For every line below, output the text exactly and leave out images.
Start of DATA FOR THIS EXERCISE
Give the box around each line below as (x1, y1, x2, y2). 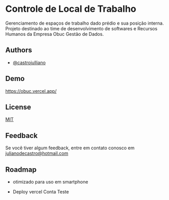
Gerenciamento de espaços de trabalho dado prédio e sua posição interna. (5, 20, 164, 26)
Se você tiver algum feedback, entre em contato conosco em (5, 145, 135, 151)
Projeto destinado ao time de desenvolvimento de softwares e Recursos (5, 25, 158, 31)
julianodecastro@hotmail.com (5, 150, 68, 156)
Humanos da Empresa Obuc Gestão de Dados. (5, 31, 104, 37)
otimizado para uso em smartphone (12, 179, 88, 185)
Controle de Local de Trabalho (5, 3, 137, 15)
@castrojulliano (12, 59, 46, 66)
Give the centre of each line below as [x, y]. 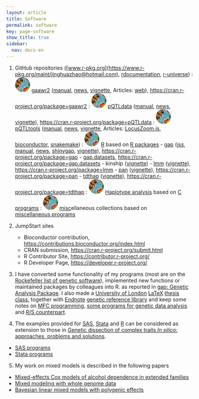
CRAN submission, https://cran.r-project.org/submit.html [93, 250]
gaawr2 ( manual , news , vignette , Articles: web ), [90, 90]
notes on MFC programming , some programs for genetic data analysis [101, 306]
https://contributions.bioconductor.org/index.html [84, 243]
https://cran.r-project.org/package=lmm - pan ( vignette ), [85, 169]
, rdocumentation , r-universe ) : [156, 74]
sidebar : [17, 44]
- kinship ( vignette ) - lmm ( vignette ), [146, 163]
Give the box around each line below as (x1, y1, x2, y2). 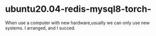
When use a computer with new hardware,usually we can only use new (5, 20, 150, 26)
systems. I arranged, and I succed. (5, 25, 76, 31)
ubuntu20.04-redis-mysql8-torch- (5, 3, 152, 15)
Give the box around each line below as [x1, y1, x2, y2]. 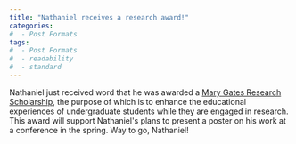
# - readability [9, 54, 74, 63]
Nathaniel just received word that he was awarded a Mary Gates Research [9, 86, 282, 98]
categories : [9, 21, 53, 30]
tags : [9, 37, 29, 47]
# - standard [9, 63, 62, 72]
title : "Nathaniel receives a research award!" [9, 12, 190, 22]
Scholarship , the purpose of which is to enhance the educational [9, 96, 247, 107]
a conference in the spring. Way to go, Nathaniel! [9, 124, 189, 135]
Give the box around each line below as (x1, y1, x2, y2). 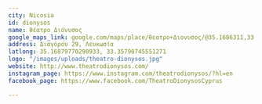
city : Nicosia (8, 11, 55, 20)
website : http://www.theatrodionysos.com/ (8, 63, 149, 70)
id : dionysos (8, 19, 51, 27)
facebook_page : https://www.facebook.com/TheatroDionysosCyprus (8, 77, 223, 84)
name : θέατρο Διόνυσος (8, 26, 82, 34)
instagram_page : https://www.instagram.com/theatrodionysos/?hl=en (8, 70, 234, 77)
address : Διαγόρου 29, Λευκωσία (8, 41, 114, 48)
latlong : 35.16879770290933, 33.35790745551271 (8, 48, 167, 56)
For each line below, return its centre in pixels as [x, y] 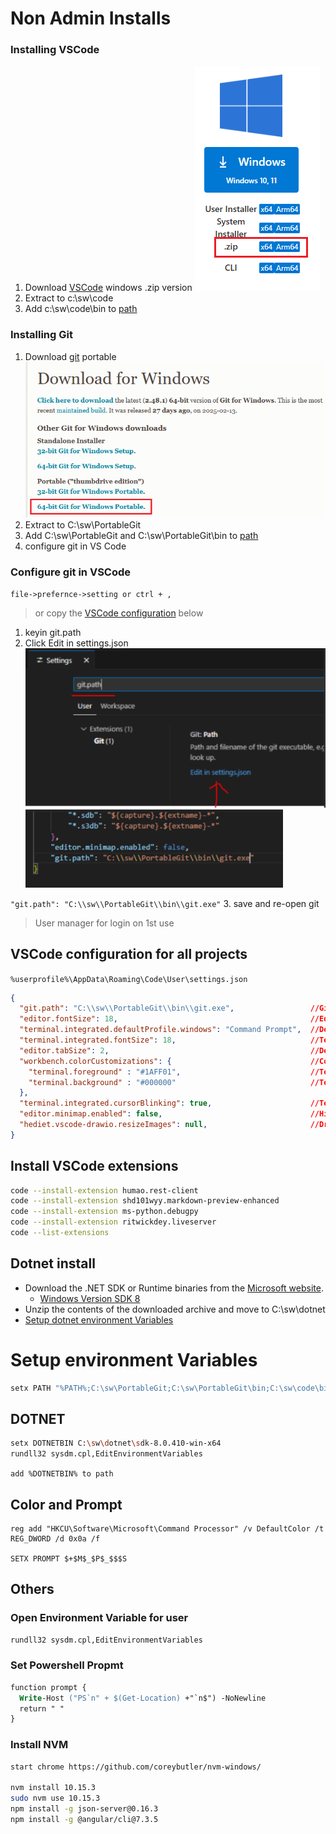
End of DATA FOR THIS EXERCISE
§ **SOLUTION TO THIS PROBLEM**:
Give the box around each line below as (x1, y1, x2, y2). 
Gerenciamento de espaços de trabalho dado prédio e sua posição interna. (5, 20, 164, 26)
Se você tiver algum feedback, entre em contato conosco em (5, 145, 135, 151)
Projeto destinado ao time de desenvolvimento de softwares e Recursos (5, 25, 158, 31)
julianodecastro@hotmail.com (5, 150, 68, 156)
Humanos da Empresa Obuc Gestão de Dados. (5, 31, 104, 37)
otimizado para uso em smartphone (12, 179, 88, 185)
Controle de Local de Trabalho (5, 3, 137, 15)
@castrojulliano (12, 59, 46, 66)
Give the centre of each line below as [x, y]. 
CRAN submission, https://cran.r-project.org/submit.html [93, 250]
gaawr2 ( manual , news , vignette , Articles: web ), [90, 90]
notes on MFC programming , some programs for genetic data analysis [101, 306]
https://contributions.bioconductor.org/index.html [84, 243]
https://cran.r-project.org/package=lmm - pan ( vignette ), [85, 169]
, rdocumentation , r-universe ) : [156, 74]
sidebar : [17, 44]
- kinship ( vignette ) - lmm ( vignette ), [146, 163]
Give the box around each line below as (x1, y1, x2, y2). 
When use a computer with new hardware,usually we can only use new (5, 20, 150, 26)
systems. I arranged, and I succed. (5, 25, 76, 31)
ubuntu20.04-redis-mysql8-torch- (5, 3, 152, 15)
Give the box around each line below as [x1, y1, x2, y2]. 
# - readability [9, 54, 74, 63]
Nathaniel just received word that he was awarded a Mary Gates Research [9, 86, 282, 98]
categories : [9, 21, 53, 30]
tags : [9, 37, 29, 47]
# - standard [9, 63, 62, 72]
title : "Nathaniel receives a research award!" [9, 12, 190, 22]
Scholarship , the purpose of which is to enhance the educational [9, 96, 247, 107]
a conference in the spring. Way to go, Nathaniel! [9, 124, 189, 135]
Give the box around each line below as (x1, y1, x2, y2). 
city : Nicosia (8, 11, 55, 20)
website : http://www.theatrodionysos.com/ (8, 63, 149, 70)
id : dionysos (8, 19, 51, 27)
facebook_page : https://www.facebook.com/TheatroDionysosCyprus (8, 77, 223, 84)
name : θέατρο Διόνυσος (8, 26, 82, 34)
instagram_page : https://www.instagram.com/theatrodionysos/?hl=en (8, 70, 234, 77)
address : Διαγόρου 29, Λευκωσία (8, 41, 114, 48)
latlong : 35.16879770290933, 33.35790745551271 (8, 48, 167, 56)
For each line below, return its centre in pixels as [x, y] 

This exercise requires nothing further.